The twentieth century is a revolutionary century in human history, and the two decades after World War II can be regarded as one of the most interesting periods. During this period of time, the world political situation was complicated and ever-changing, but various dazzling new trends of thought appeared in the literary, artistic and philosophical circles. French New Wave films were one of them.

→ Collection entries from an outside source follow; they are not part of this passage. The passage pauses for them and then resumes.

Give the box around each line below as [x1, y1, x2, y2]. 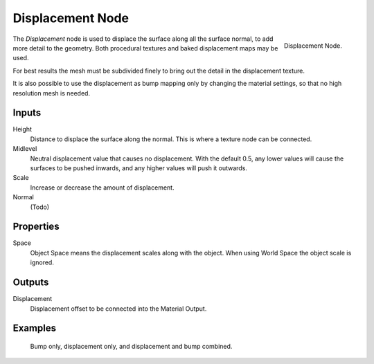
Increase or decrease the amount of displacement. [30, 183, 175, 192]
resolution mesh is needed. [12, 89, 90, 97]
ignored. [30, 258, 55, 266]
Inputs [12, 107, 42, 119]
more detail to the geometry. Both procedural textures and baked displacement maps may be [12, 44, 278, 52]
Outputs [12, 277, 49, 289]
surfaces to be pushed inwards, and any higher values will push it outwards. [30, 163, 247, 172]
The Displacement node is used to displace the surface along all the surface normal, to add [12, 35, 274, 43]
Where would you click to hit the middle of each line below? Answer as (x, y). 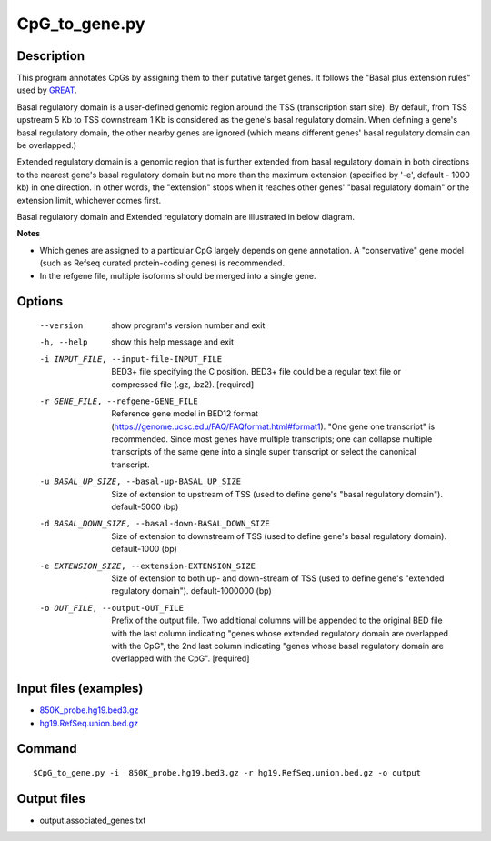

After World War II, the emergence of youth spiritual crisis has become a common phenomenon in the western world. Under the impact of the war, traditional values disintegrated one after another, the disaster of fascism caused people to reflect on collectivism, and the rigid political system was facing crisis. France, which was hit hard by the war, is eager to restore its former glory. The old and new systems are constantly in conflict, and a series of policies to promote economic development have been implemented with reference to the British and American models. At the same time, a British and American-style materialist consumerism has emerged in the society, which is incompatible with the traditional The modern mood of the complete departure from the French value system was dangerous and incomprehensible to older theorists, but to young creators - be it literature, art or philosophy - this danger is precisely the harbinger of a new era, such as Rory Greer said, "The systematic repetition of the old system is not only absurd and futile, it may even be harmful: it ultimately prevents us from creating the world by obscuring our real situation in the real world. and the future of mankind". In such an environment, intellectuals are suspicious of traditional philosophical systems and try to explain the relationship between the world, society and individual life in new ways. They reject the existing social order and norms and emphasize individual choice. Nothingness and alienation seem to have become the spiritual characteristics of that era, "when history has driven him from one form of life to the next, from one consciousness of his own existence to another such consciousness, One can recall his transition from the previous stage to the current stage, but he seems to think that he cannot go any further on this path."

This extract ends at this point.